TASK INSTRUCTIONS | Copy each line of the following data that contains "businesses".

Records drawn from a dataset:

• • • • • • •

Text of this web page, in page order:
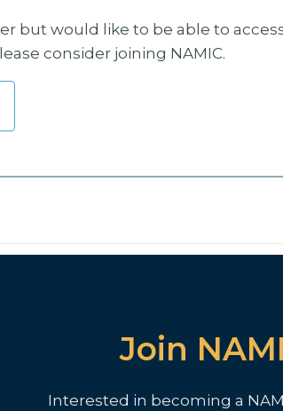
but would like to be able to
consider joining NAMIC.
Join
Interested in becoming a
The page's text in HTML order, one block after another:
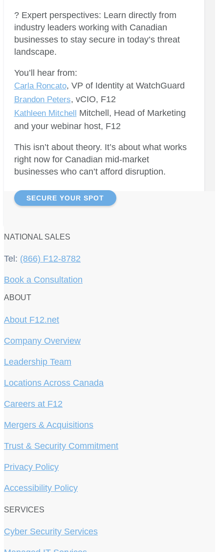
? Expert perspectives: Learn directly from
industry leaders working with Canadian
businesses to stay secure in today’s threat
landscape.
You’ll hear from:
Carla Roncato, VP of Identity at WatchGuard
Brandon Peters, vCIO, F12
Kathleen Mitchell Mitchell, Head of Marketing
and your webinar host, F12
This isn’t about theory. It’s about what works
right now for Canadian mid-market
businesses who can’t afford disruption.
SECURE YOUR SPOT
NATIONAL SALES
Tel: (866) F12-8782
Book a Consultation
ABOUT
About F12.net
Company Overview
Leadership Team
Locations Across Canada
Careers at F12
Mergers & Acquisitions
Trust & Security Commitment
Privacy Policy
Accessibility Policy
SERVICES
Cyber Security Services

• • • • • • •

WRITTEN RESPONSE |
businesses to stay secure in today’s threat
businesses who can’t afford disruption.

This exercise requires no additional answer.